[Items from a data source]
[Start of Attachment]

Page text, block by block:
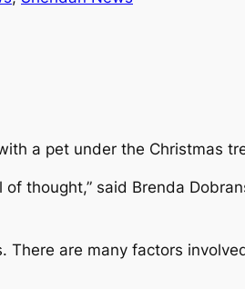
a pet under the Christmas
thought,” said Brenda
are many factors
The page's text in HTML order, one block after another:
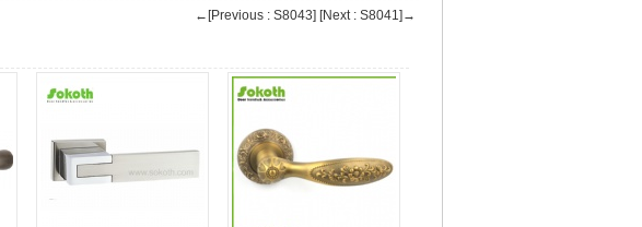
←[Previous : S8043] [Next : S8041]→

[End of Attachment]

▸ Task statement
With the pictures removed, please retype each record exactly.

▸ Reply to the task
Page text, block by block:
a pet under the Christmas
thought,” said Brenda
are many factors
The page's text in HTML order, one block after another:
←[Previous : S8043] [Next : S8041]→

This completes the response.